Records for processing -

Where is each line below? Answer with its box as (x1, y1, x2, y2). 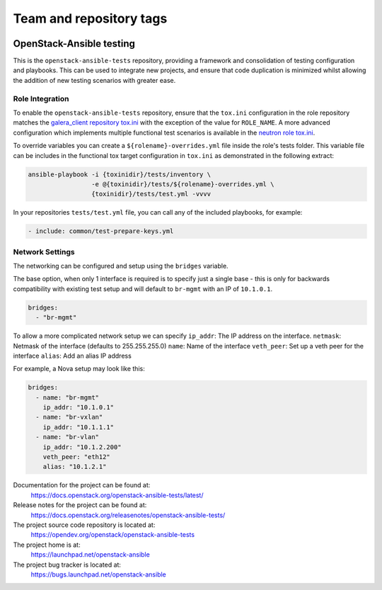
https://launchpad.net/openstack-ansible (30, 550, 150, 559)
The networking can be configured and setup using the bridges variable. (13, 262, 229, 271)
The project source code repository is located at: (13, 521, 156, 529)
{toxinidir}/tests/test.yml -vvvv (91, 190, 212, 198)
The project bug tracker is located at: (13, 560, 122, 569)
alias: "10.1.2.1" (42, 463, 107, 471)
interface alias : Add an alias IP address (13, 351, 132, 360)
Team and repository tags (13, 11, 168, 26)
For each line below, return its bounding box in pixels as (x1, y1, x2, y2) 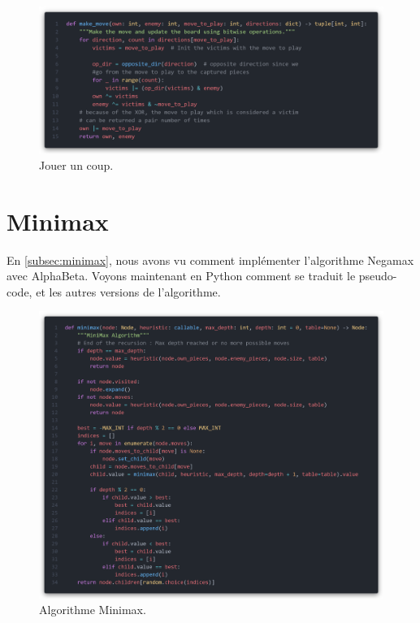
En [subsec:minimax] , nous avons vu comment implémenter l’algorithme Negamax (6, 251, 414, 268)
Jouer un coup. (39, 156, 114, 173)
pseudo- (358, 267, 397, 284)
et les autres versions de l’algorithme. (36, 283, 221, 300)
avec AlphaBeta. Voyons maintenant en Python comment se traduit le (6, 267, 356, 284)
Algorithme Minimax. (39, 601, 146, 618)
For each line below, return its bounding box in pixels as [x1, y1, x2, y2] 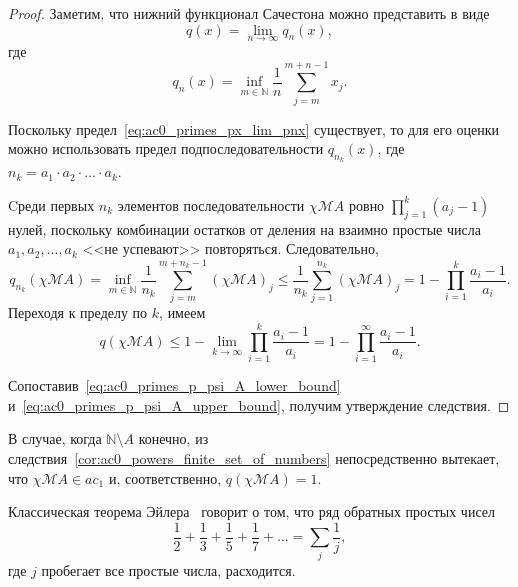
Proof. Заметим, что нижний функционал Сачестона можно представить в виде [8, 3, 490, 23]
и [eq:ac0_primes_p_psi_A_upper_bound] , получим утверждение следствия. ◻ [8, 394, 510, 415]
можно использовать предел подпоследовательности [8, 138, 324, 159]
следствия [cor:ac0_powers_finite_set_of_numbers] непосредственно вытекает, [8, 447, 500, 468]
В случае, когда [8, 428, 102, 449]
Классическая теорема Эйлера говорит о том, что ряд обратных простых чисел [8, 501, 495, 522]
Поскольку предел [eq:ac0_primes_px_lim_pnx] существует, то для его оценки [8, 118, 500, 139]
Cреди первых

Work to complete -
Except for the pictures, set down all of the records exactly.

Result of the task -
Where is each line below? Answer with its box as (x1, y1, x2, y2). 
https://launchpad.net/openstack-ansible (30, 550, 150, 559)
The networking can be configured and setup using the bridges variable. (13, 262, 229, 271)
The project source code repository is located at: (13, 521, 156, 529)
{toxinidir}/tests/test.yml -vvvv (91, 190, 212, 198)
The project bug tracker is located at: (13, 560, 122, 569)
alias: "10.1.2.1" (42, 463, 107, 471)
interface alias : Add an alias IP address (13, 351, 132, 360)
Team and repository tags (13, 11, 168, 26)
For each line below, return its bounding box in pixels as (x1, y1, x2, y2) 
En [subsec:minimax] , nous avons vu comment implémenter l’algorithme Negamax (6, 251, 414, 268)
Jouer un coup. (39, 156, 114, 173)
pseudo- (358, 267, 397, 284)
et les autres versions de l’algorithme. (36, 283, 221, 300)
avec AlphaBeta. Voyons maintenant en Python comment se traduit le (6, 267, 356, 284)
Algorithme Minimax. (39, 601, 146, 618)
For each line below, return its bounding box in pixels as [x1, y1, x2, y2] 
Proof. Заметим, что нижний функционал Сачестона можно представить в виде [8, 3, 490, 23]
и [eq:ac0_primes_p_psi_A_upper_bound] , получим утверждение следствия. ◻ [8, 394, 510, 415]
можно использовать предел подпоследовательности [8, 138, 324, 159]
следствия [cor:ac0_powers_finite_set_of_numbers] непосредственно вытекает, [8, 447, 500, 468]
В случае, когда [8, 428, 102, 449]
Классическая теорема Эйлера говорит о том, что ряд обратных простых чисел [8, 501, 495, 522]
Поскольку предел [eq:ac0_primes_px_lim_pnx] существует, то для его оценки [8, 118, 500, 139]
Cреди первых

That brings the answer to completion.